= Work request =
Only the lines below from the one with "Where would you" through the one with "Berechnung ist keine" are to be written out, exactly and without any images.

BEGIN Recorded data

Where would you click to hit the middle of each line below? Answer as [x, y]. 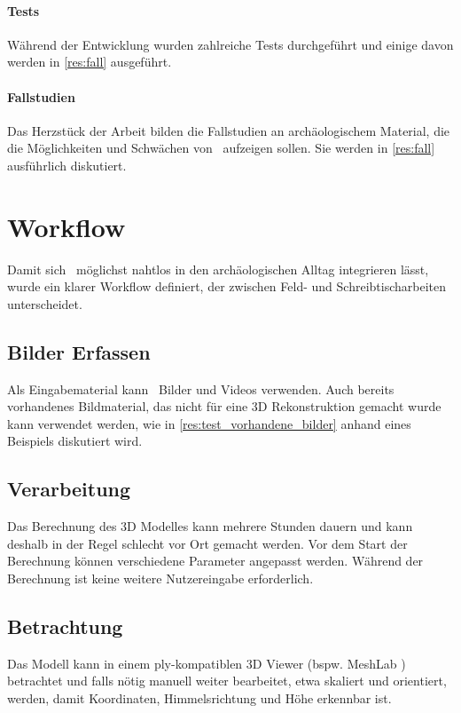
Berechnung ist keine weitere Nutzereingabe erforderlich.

END Recorded data
BEGIN Recorded data

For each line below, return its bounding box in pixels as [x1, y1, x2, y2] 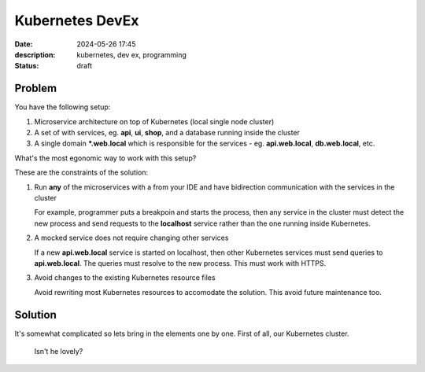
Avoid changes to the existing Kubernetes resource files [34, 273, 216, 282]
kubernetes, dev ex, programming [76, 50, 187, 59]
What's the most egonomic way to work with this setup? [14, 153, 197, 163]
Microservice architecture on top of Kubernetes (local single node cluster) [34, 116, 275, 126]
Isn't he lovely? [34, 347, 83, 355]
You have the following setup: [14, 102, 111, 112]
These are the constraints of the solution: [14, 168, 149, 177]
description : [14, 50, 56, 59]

END Recorded data

= Finished task =
Where would you click to hit the middle of each line below? Answer as [x, y]. 
Berechnung ist keine weitere Nutzereingabe erforderlich.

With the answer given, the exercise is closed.